An answer that reproduces all the entries exactly is what is needed.
Top of Records to use
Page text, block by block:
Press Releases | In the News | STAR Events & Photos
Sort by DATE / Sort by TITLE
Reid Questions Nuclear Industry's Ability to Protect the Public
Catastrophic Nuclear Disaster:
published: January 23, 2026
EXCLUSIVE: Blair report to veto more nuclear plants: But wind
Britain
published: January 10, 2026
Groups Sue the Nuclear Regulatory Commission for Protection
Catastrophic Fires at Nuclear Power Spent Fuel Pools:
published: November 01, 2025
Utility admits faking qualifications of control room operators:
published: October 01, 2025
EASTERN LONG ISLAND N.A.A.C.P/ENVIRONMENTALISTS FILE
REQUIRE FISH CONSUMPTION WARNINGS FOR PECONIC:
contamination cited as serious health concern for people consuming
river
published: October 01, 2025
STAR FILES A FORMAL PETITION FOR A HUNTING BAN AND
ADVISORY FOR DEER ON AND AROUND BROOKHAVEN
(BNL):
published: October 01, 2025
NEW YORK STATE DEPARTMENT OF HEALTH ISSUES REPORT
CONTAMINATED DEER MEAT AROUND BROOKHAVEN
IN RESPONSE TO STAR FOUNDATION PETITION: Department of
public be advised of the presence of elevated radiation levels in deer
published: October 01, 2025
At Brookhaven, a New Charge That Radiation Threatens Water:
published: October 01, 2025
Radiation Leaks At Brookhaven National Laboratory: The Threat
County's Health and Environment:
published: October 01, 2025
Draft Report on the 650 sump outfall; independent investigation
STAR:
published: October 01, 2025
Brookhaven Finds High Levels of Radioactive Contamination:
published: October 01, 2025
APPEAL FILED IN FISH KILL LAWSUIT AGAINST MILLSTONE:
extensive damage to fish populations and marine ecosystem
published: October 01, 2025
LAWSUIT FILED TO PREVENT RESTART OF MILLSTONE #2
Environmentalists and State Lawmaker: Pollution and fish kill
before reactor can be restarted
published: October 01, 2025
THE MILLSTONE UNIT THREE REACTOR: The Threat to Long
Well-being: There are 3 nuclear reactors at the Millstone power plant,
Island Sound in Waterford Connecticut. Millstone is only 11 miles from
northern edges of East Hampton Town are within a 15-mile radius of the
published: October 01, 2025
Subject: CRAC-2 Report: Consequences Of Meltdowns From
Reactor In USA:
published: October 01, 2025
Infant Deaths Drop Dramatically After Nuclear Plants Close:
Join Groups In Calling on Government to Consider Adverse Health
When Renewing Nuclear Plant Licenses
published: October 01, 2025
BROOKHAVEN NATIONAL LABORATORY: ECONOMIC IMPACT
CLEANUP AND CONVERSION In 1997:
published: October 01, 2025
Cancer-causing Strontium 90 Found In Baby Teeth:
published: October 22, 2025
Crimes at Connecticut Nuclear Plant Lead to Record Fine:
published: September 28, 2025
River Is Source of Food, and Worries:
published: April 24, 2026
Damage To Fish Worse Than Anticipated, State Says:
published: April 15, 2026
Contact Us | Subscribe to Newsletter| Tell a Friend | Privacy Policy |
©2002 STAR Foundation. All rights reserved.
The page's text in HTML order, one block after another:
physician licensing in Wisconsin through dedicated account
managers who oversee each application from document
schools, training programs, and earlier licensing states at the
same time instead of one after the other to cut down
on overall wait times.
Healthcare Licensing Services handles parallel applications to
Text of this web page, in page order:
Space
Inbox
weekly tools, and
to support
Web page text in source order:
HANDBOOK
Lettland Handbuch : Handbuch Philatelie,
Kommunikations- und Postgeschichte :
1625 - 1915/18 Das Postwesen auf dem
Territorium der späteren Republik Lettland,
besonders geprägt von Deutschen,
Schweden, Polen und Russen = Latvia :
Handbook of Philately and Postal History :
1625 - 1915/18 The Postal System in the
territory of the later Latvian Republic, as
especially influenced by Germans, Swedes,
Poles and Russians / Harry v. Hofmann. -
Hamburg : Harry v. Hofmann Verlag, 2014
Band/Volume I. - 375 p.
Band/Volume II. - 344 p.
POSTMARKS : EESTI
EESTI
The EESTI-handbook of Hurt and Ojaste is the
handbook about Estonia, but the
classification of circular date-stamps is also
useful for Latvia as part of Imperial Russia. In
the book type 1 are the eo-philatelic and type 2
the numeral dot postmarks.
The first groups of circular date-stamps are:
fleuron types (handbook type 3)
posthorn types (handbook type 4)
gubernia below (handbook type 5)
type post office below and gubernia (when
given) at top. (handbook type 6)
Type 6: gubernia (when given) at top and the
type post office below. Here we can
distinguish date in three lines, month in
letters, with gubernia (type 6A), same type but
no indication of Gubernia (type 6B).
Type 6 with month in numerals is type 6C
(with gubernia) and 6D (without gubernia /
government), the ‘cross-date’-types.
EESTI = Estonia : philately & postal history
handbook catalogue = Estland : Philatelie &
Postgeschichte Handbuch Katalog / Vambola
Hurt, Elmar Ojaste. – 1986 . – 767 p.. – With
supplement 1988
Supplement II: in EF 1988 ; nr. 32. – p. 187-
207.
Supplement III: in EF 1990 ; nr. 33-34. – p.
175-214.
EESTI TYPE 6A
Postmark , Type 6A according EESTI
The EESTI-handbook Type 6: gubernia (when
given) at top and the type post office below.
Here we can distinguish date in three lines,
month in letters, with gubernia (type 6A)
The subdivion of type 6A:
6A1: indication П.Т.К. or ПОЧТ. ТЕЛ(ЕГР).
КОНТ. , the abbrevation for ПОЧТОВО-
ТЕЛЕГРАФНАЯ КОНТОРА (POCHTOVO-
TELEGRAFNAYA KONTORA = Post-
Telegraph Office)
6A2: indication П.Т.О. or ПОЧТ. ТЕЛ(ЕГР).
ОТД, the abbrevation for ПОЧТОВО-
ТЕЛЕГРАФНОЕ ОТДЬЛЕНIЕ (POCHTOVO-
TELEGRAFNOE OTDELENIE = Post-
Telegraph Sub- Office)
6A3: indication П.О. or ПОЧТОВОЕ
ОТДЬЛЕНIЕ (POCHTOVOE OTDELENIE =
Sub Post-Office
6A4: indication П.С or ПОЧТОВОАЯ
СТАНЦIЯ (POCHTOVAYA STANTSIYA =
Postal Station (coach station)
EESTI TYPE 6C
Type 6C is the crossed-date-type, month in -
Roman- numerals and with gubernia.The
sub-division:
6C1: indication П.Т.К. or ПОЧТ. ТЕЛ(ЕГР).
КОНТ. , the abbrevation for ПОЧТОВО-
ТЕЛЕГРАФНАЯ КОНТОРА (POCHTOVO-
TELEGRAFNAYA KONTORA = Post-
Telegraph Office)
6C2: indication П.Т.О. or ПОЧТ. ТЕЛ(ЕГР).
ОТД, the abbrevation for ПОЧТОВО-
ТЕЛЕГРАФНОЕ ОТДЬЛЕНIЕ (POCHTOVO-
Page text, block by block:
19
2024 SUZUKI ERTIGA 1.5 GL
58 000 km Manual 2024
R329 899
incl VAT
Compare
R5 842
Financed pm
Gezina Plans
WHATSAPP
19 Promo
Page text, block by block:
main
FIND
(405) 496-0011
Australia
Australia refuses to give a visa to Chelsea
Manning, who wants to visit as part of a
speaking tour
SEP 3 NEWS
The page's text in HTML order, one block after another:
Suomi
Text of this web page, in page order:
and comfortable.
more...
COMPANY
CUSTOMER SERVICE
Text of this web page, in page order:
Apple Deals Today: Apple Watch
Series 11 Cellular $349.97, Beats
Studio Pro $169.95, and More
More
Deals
Bottom of Records to use
> _Worked solution_
Page text, block by block:
Press Releases | In the News | STAR Events & Photos
Sort by DATE / Sort by TITLE
Reid Questions Nuclear Industry's Ability to Protect the Public
Catastrophic Nuclear Disaster:
published: January 23, 2026
EXCLUSIVE: Blair report to veto more nuclear plants: But wind
Britain
published: January 10, 2026
Groups Sue the Nuclear Regulatory Commission for Protection
Catastrophic Fires at Nuclear Power Spent Fuel Pools:
published: November 01, 2025
Utility admits faking qualifications of control room operators:
published: October 01, 2025
EASTERN LONG ISLAND N.A.A.C.P/ENVIRONMENTALISTS FILE
REQUIRE FISH CONSUMPTION WARNINGS FOR PECONIC:
contamination cited as serious health concern for people consuming
river
published: October 01, 2025
STAR FILES A FORMAL PETITION FOR A HUNTING BAN AND
ADVISORY FOR DEER ON AND AROUND BROOKHAVEN
(BNL):
published: October 01, 2025
NEW YORK STATE DEPARTMENT OF HEALTH ISSUES REPORT
CONTAMINATED DEER MEAT AROUND BROOKHAVEN
IN RESPONSE TO STAR FOUNDATION PETITION: Department of
public be advised of the presence of elevated radiation levels in deer
published: October 01, 2025
At Brookhaven, a New Charge That Radiation Threatens Water:
published: October 01, 2025
Radiation Leaks At Brookhaven National Laboratory: The Threat
County's Health and Environment:
published: October 01, 2025
Draft Report on the 650 sump outfall; independent investigation
STAR:
published: October 01, 2025
Brookhaven Finds High Levels of Radioactive Contamination:
published: October 01, 2025
APPEAL FILED IN FISH KILL LAWSUIT AGAINST MILLSTONE:
extensive damage to fish populations and marine ecosystem
published: October 01, 2025
LAWSUIT FILED TO PREVENT RESTART OF MILLSTONE #2
Environmentalists and State Lawmaker: Pollution and fish kill
before reactor can be restarted
published: October 01, 2025
THE MILLSTONE UNIT THREE REACTOR: The Threat to Long
Well-being: There are 3 nuclear reactors at the Millstone power plant,
Island Sound in Waterford Connecticut. Millstone is only 11 miles from
northern edges of East Hampton Town are within a 15-mile radius of the
published: October 01, 2025
Subject: CRAC-2 Report: Consequences Of Meltdowns From
Reactor In USA:
published: October 01, 2025
Infant Deaths Drop Dramatically After Nuclear Plants Close:
Join Groups In Calling on Government to Consider Adverse Health
When Renewing Nuclear Plant Licenses
published: October 01, 2025
BROOKHAVEN NATIONAL LABORATORY: ECONOMIC IMPACT
CLEANUP AND CONVERSION In 1997:
published: October 01, 2025
Cancer-causing Strontium 90 Found In Baby Teeth:
published: October 22, 2025
Crimes at Connecticut Nuclear Plant Lead to Record Fine:
published: September 28, 2025
River Is Source of Food, and Worries:
published: April 24, 2026
Damage To Fish Worse Than Anticipated, State Says:
published: April 15, 2026
Contact Us | Subscribe to Newsletter| Tell a Friend | Privacy Policy |
©2002 STAR Foundation. All rights reserved.
The page's text in HTML order, one block after another:
physician licensing in Wisconsin through dedicated account
managers who oversee each application from document
schools, training programs, and earlier licensing states at the
same time instead of one after the other to cut down
on overall wait times.
Healthcare Licensing Services handles parallel applications to
Text of this web page, in page order:
Space
Inbox
weekly tools, and
to support
Web page text in source order:
HANDBOOK
Lettland Handbuch : Handbuch Philatelie,
Kommunikations- und Postgeschichte :
1625 - 1915/18 Das Postwesen auf dem
Territorium der späteren Republik Lettland,
besonders geprägt von Deutschen,
Schweden, Polen und Russen = Latvia :
Handbook of Philately and Postal History :
1625 - 1915/18 The Postal System in the
territory of the later Latvian Republic, as
especially influenced by Germans, Swedes,
Poles and Russians / Harry v. Hofmann. -
Hamburg : Harry v. Hofmann Verlag, 2014
Band/Volume I. - 375 p.
Band/Volume II. - 344 p.
POSTMARKS : EESTI
EESTI
The EESTI-handbook of Hurt and Ojaste is the
handbook about Estonia, but the
classification of circular date-stamps is also
useful for Latvia as part of Imperial Russia. In
the book type 1 are the eo-philatelic and type 2
the numeral dot postmarks.
The first groups of circular date-stamps are:
fleuron types (handbook type 3)
posthorn types (handbook type 4)
gubernia below (handbook type 5)
type post office below and gubernia (when
given) at top. (handbook type 6)
Type 6: gubernia (when given) at top and the
type post office below. Here we can
distinguish date in three lines, month in
letters, with gubernia (type 6A), same type but
no indication of Gubernia (type 6B).
Type 6 with month in numerals is type 6C
(with gubernia) and 6D (without gubernia /
government), the ‘cross-date’-types.
EESTI = Estonia : philately & postal history
handbook catalogue = Estland : Philatelie &
Postgeschichte Handbuch Katalog / Vambola
Hurt, Elmar Ojaste. – 1986 . – 767 p.. – With
supplement 1988
Supplement II: in EF 1988 ; nr. 32. – p. 187-
207.
Supplement III: in EF 1990 ; nr. 33-34. – p.
175-214.
EESTI TYPE 6A
Postmark , Type 6A according EESTI
The EESTI-handbook Type 6: gubernia (when
given) at top and the type post office below.
Here we can distinguish date in three lines,
month in letters, with gubernia (type 6A)
The subdivion of type 6A:
6A1: indication П.Т.К. or ПОЧТ. ТЕЛ(ЕГР).
КОНТ. , the abbrevation for ПОЧТОВО-
ТЕЛЕГРАФНАЯ КОНТОРА (POCHTOVO-
TELEGRAFNAYA KONTORA = Post-
Telegraph Office)
6A2: indication П.Т.О. or ПОЧТ. ТЕЛ(ЕГР).
ОТД, the abbrevation for ПОЧТОВО-
ТЕЛЕГРАФНОЕ ОТДЬЛЕНIЕ (POCHTOVO-
TELEGRAFNOE OTDELENIE = Post-
Telegraph Sub- Office)
6A3: indication П.О. or ПОЧТОВОЕ
ОТДЬЛЕНIЕ (POCHTOVOE OTDELENIE =
Sub Post-Office
6A4: indication П.С or ПОЧТОВОАЯ
СТАНЦIЯ (POCHTOVAYA STANTSIYA =
Postal Station (coach station)
EESTI TYPE 6C
Type 6C is the crossed-date-type, month in -
Roman- numerals and with gubernia.The
sub-division:
6C1: indication П.Т.К. or ПОЧТ. ТЕЛ(ЕГР).
КОНТ. , the abbrevation for ПОЧТОВО-
ТЕЛЕГРАФНАЯ КОНТОРА (POCHTOVO-
TELEGRAFNAYA KONTORA = Post-
Telegraph Office)
6C2: indication П.Т.О. or ПОЧТ. ТЕЛ(ЕГР).
ОТД, the abbrevation for ПОЧТОВО-
ТЕЛЕГРАФНОЕ ОТДЬЛЕНIЕ (POCHTOVO-
Page text, block by block:
19
2024 SUZUKI ERTIGA 1.5 GL
58 000 km Manual 2024
R329 899
incl VAT
Compare
R5 842
Financed pm
Gezina Plans
WHATSAPP
19 Promo
Page text, block by block:
main
FIND
(405) 496-0011
Australia
Australia refuses to give a visa to Chelsea
Manning, who wants to visit as part of a
speaking tour
SEP 3 NEWS
The page's text in HTML order, one block after another:
Suomi
Text of this web page, in page order:
and comfortable.
more...
COMPANY
CUSTOMER SERVICE
Text of this web page, in page order:
Apple Deals Today: Apple Watch
Series 11 Cellular $349.97, Beats
Studio Pro $169.95, and More
More
Deals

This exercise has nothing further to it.